Beat The Market - Attempt 2.0
Laying the ground work to deploy this portfolio for its redemption year!
3 DGR Portfolio - Second Year
This coming up Thursday, May 1st, I will re-allocate the current 3 DGR portfolio with new selections. I’ll share the selections with you in a brief post Wednesday evening, just to document them before the new year begins. Yesterday, I did a preliminary run to lay some groundwork for Wednesday. Here’s what I did, along with some high level metrics.
The Screening Process
I used Finchat.io’s free stock screener to pull the initial universe of stocks this portfolio will select from. Here are the exact metrics and thresholds I used.
Exchanges
New York Stock Exchange (NYSE)
Nasdaq Global Select (NasdaqGS)
Criteria
Revenue 5Y CAGR: At least 5%
Diluted EPS 5Y CAGR: At least 5%
Total Return Since Inception CAGR: At least 8%
Dividend Per Share 5Y CAGR: At least 5%
Gross Margin 5Y Average: At least 20%
Return on Invested Capital: At least 15%
Dividend Per Share 1Y CAGR: At least 1%
Dividend Per Share 3Y CAGR: At least 1%
The screener produced 77 stocks. Here are the average metrics for all.
Dividend Yield: 1.37%
Payout Ratio: 31.12%
DGR 1Y: 18.09%
DGR 3Y: 15.66%
DGR 5Y: 14.72%
ROIC: 27.66%
ROCE: 31.01%
Gross Margin 5Y: 50.08%
Revenue 5Y: 10.76%
EPS 5Y: 19.53%
Total Return CAGR: 17.17%
Valuation
The second step was to run each stock through my Free Cash Flow Valuation tool. This step took a little while, but doing it yesterday will save me time on Wednesday. Out of the 77 stocks, 34 appeared undervalued based on their current Free Cash Flow multiples.

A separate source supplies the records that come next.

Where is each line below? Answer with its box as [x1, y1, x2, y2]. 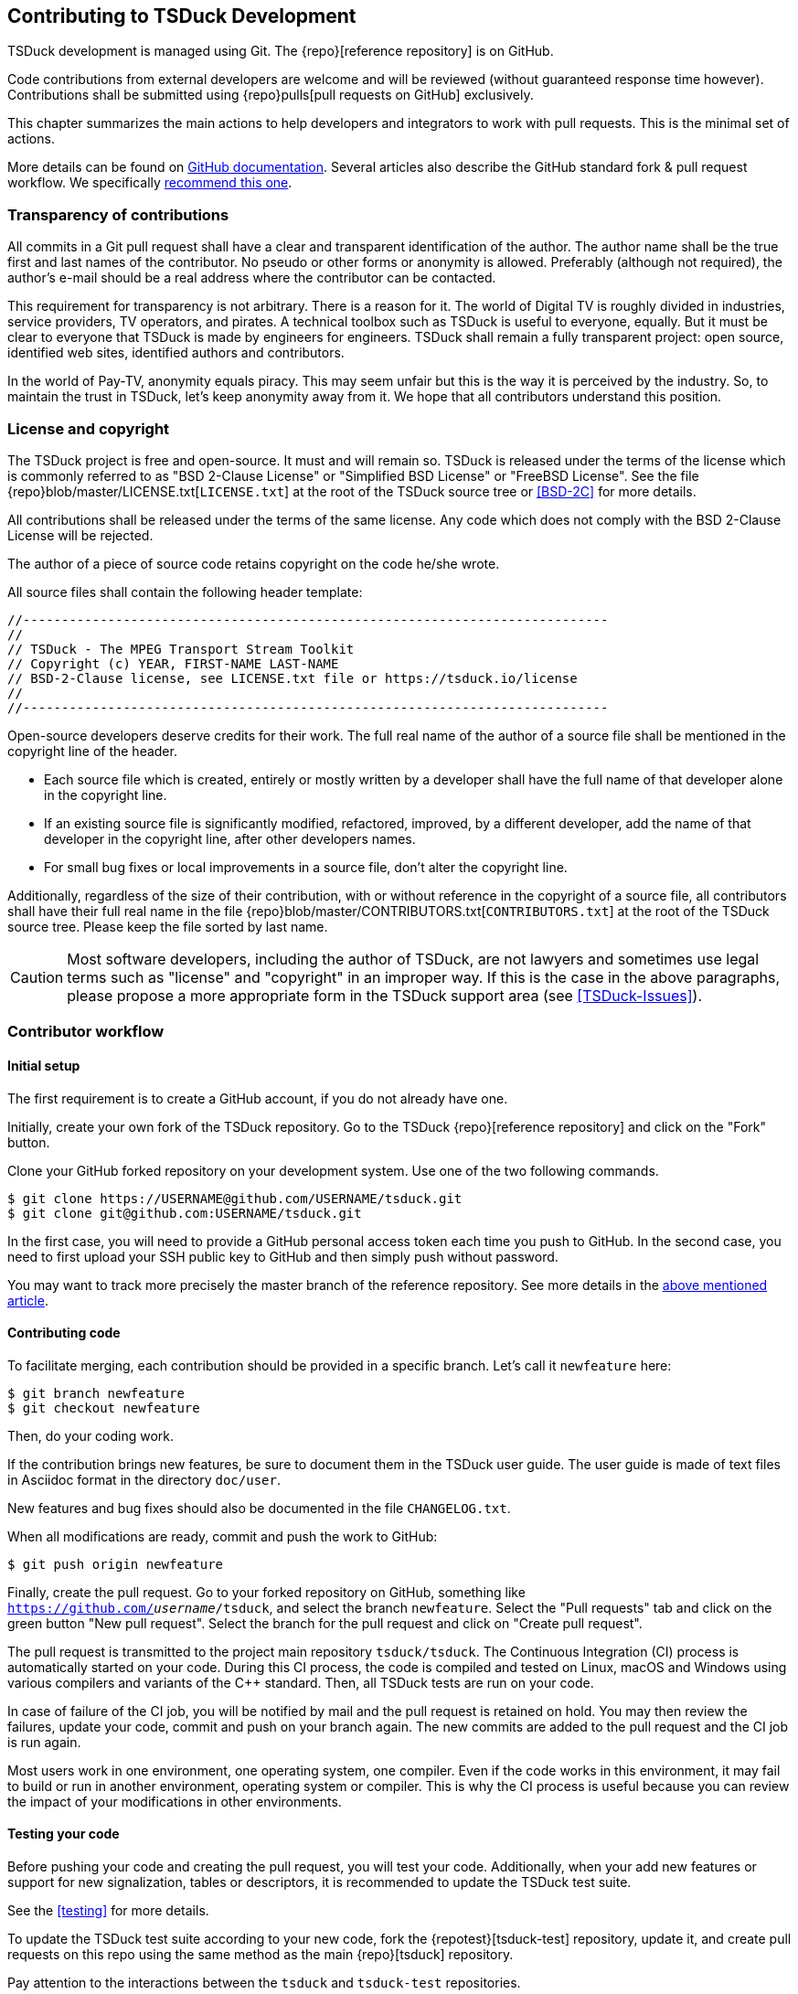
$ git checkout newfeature [7, 1400, 200, 1415]
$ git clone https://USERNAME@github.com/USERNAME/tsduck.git [7, 1190, 463, 1206]
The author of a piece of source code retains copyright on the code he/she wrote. [7, 555, 500, 571]
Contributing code [7, 1325, 121, 1341]
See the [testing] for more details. [7, 1902, 209, 1918]
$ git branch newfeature [7, 1385, 185, 1401]
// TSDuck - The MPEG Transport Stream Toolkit [7, 641, 355, 656]
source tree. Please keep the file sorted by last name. [7, 918, 328, 934]
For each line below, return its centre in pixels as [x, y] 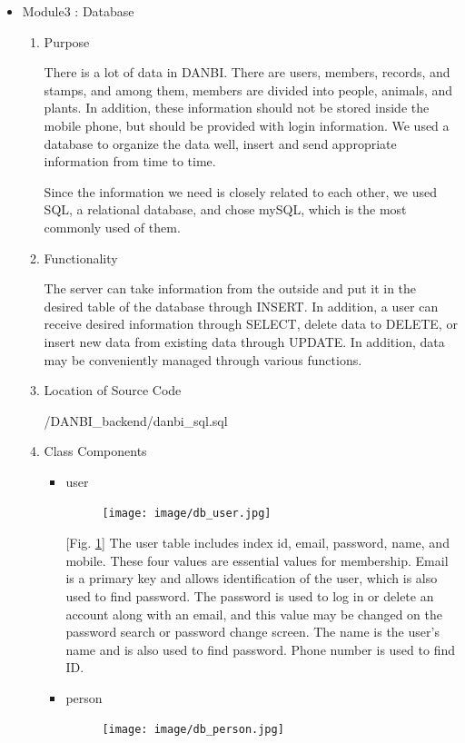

However, instead of solely using valuation in the ranking process, I decided to go one step further and use the expected rate of return. In my opinion, the expected rate of return is a more useful metric because it not only considers how attractively valued a stock is today, but also where it might be headed in the future.
The average expected rate of return for all 77 stocks was 7.80%, made up of the following components:
Forward Dividend Yield: 1.37%
Return to Fair Value: -2.85%
Projected Earnings Growth: 9.28%
Selection Process
The selection process is based on two steps. First, I found the median for the following five metrics:
ROCE: 24.6%
ROIC: 22.2%
5Y DGR: 13%
5Y Revenue: 9%
5Y EPS: 14.7%
Each stock was then assigned a score from 1 to 5, depending on how many of these metrics it exceeded.
8 stocks scored a perfect 5
12 stocks scored a 4
15 stocks scored a 3
22 stocks scored a 2
10 stocks scored a 1
10 stocks scored a 0
All stocks were then sorted by their score in descending order, with ROCE used as the secondary sorting criterion. Each stock was assigned a Quality Score from 1 to 77 based on this ranking.
Separately, all stocks were sorted by their expected rate of return in descending order and assigned a Valuation Score from 1 to 77.
Then, I averaged the Quality Score and Valuation Score, sorted the stocks in ascending order, and selected the 20 highest-ranked stocks that also had an expected rate of return of at least 10%.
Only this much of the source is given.